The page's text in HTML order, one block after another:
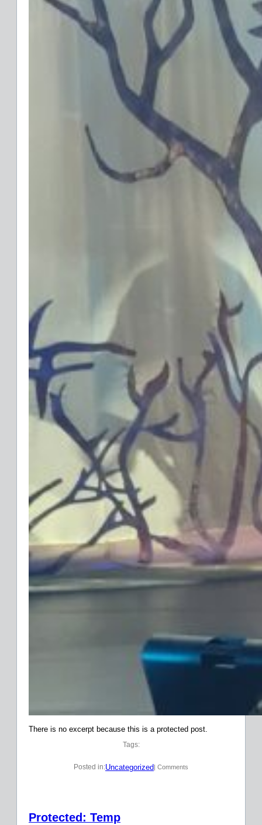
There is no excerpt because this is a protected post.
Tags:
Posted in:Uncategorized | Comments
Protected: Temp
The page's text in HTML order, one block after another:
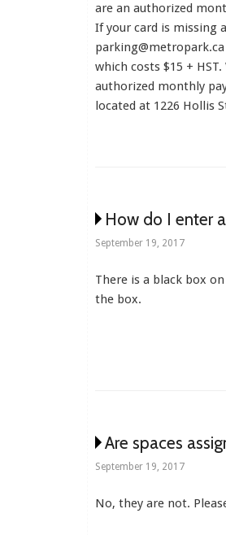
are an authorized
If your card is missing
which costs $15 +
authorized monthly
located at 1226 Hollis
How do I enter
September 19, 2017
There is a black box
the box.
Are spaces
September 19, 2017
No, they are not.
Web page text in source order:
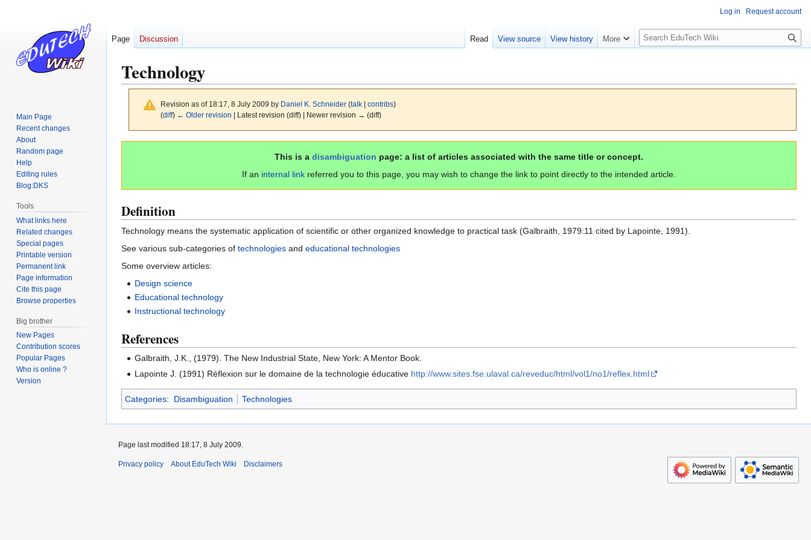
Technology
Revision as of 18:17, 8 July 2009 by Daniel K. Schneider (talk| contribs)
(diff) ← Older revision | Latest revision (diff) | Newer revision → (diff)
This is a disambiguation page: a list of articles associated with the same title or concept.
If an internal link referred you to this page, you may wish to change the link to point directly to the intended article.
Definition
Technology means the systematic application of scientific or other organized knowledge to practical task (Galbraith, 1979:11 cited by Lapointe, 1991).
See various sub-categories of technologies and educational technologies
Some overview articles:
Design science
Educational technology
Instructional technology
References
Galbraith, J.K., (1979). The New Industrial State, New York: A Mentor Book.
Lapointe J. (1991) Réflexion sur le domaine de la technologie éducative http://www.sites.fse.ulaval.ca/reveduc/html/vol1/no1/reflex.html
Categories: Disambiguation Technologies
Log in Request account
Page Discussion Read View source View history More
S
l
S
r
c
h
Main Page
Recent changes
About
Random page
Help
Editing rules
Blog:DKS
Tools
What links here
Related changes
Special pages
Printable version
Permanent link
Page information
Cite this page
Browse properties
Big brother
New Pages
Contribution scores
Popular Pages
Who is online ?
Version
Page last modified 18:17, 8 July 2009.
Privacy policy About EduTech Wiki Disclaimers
--
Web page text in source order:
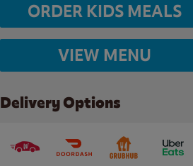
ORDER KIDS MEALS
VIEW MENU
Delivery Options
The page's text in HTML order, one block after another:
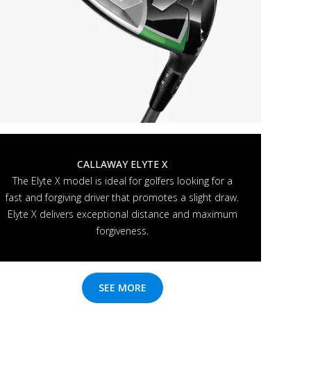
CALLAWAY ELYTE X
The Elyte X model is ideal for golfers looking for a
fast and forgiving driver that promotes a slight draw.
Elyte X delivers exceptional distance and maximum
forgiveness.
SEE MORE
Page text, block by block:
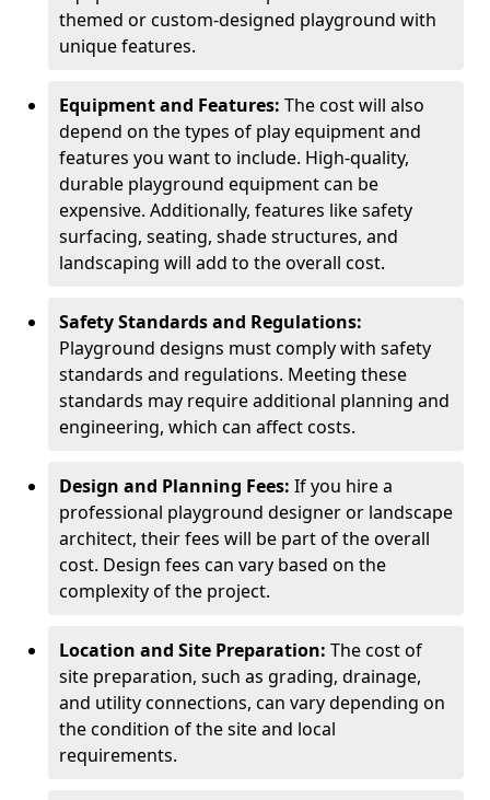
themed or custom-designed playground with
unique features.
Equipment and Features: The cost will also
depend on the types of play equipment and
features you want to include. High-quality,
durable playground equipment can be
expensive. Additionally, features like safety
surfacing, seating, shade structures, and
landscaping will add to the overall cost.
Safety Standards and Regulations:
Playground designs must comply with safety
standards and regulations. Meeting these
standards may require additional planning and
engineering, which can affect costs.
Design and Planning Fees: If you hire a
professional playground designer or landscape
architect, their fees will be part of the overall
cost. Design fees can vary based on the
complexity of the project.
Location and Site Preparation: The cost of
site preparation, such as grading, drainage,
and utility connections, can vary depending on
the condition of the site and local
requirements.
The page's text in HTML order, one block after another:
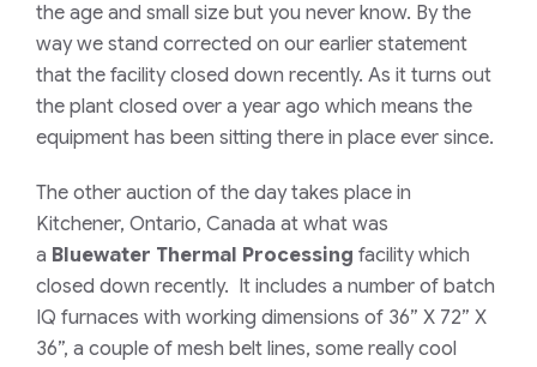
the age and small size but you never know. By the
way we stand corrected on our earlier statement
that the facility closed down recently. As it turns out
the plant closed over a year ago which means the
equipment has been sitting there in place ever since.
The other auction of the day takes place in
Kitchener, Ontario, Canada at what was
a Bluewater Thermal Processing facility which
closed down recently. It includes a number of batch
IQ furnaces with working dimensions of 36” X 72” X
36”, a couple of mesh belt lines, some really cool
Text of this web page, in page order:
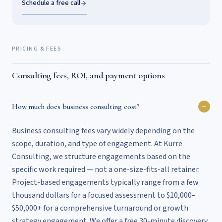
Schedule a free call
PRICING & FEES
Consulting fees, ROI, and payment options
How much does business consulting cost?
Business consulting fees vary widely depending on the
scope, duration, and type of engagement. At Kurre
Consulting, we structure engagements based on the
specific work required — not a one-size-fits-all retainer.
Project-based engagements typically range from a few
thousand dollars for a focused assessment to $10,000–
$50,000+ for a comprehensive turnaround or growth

**WHAT YOU ARE ASKED TO DO**. Transcribe exactly the lines above, beginning at the one with "standards may require additional planning and" and going up to and including the one with "turnaround or growth". Pictures do not belong in the copy.

**COMPLETED TASK**.
standards may require additional planning and
engineering, which can affect costs.
Design and Planning Fees: If you hire a
professional playground designer or landscape
architect, their fees will be part of the overall
cost. Design fees can vary based on the
complexity of the project.
Location and Site Preparation: The cost of
site preparation, such as grading, drainage,
and utility connections, can vary depending on
the condition of the site and local
requirements.
The page's text in HTML order, one block after another:
the age and small size but you never know. By the
way we stand corrected on our earlier statement
that the facility closed down recently. As it turns out
the plant closed over a year ago which means the
equipment has been sitting there in place ever since.
The other auction of the day takes place in
Kitchener, Ontario, Canada at what was
a Bluewater Thermal Processing facility which
closed down recently. It includes a number of batch
IQ furnaces with working dimensions of 36” X 72” X
36”, a couple of mesh belt lines, some really cool
Text of this web page, in page order:
Schedule a free call
PRICING & FEES
Consulting fees, ROI, and payment options
How much does business consulting cost?
Business consulting fees vary widely depending on the
scope, duration, and type of engagement. At Kurre
Consulting, we structure engagements based on the
specific work required — not a one-size-fits-all retainer.
Project-based engagements typically range from a few
thousand dollars for a focused assessment to $10,000–
$50,000+ for a comprehensive turnaround or growth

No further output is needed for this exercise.